[Task] Find the string "signal" in the records. Copy each line that has it.
*** Begin section ***
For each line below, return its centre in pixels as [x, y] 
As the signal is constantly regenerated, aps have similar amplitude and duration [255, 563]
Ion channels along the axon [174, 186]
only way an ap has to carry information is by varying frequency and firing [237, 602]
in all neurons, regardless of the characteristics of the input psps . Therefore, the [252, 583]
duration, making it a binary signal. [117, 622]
*** End section ***
[Reply to the task]
As the signal is constantly regenerated, aps have similar amplitude and duration [255, 563]
duration, making it a binary signal. [117, 622]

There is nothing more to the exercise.